» Your assignment
Using the records below, find how many lines hold the word "Portugal" and reply with only that number.

» Data
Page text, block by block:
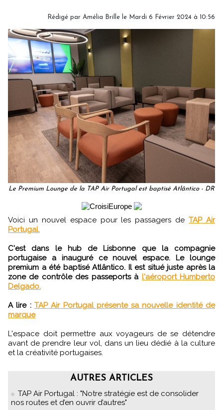
Rédigé par Amélia Brille le Mardi 6 Février 2024 à 10:56
Le Premium Lounge de la TAP Air Portugal est baptisé Atlântico - DR
Voici un nouvel espace pour les passagers deTAP Air
Portugal.
C'est dans le hub de Lisbonne que la compagnie
portugaise a inauguré ce nouvel espace. Le lounge
premium a été baptisé Atlântico. Il est situé juste après la
zone de contrôle des passeports à l'aéroport Humberto
Delgado.
A lire : TAP Air Portugal présente sa nouvelle identité de
marque
L'espace doit permettre aux voyageurs de se détendre
avant de prendre leur vol, dans un lieu dédié à la culture
et la créativité portugaises.
AUTRES ARTICLES
TAP Air Portugal : "Notre stratégie est de consolider
nos routes et d’en ouvrir d’autres"

» Finished task
4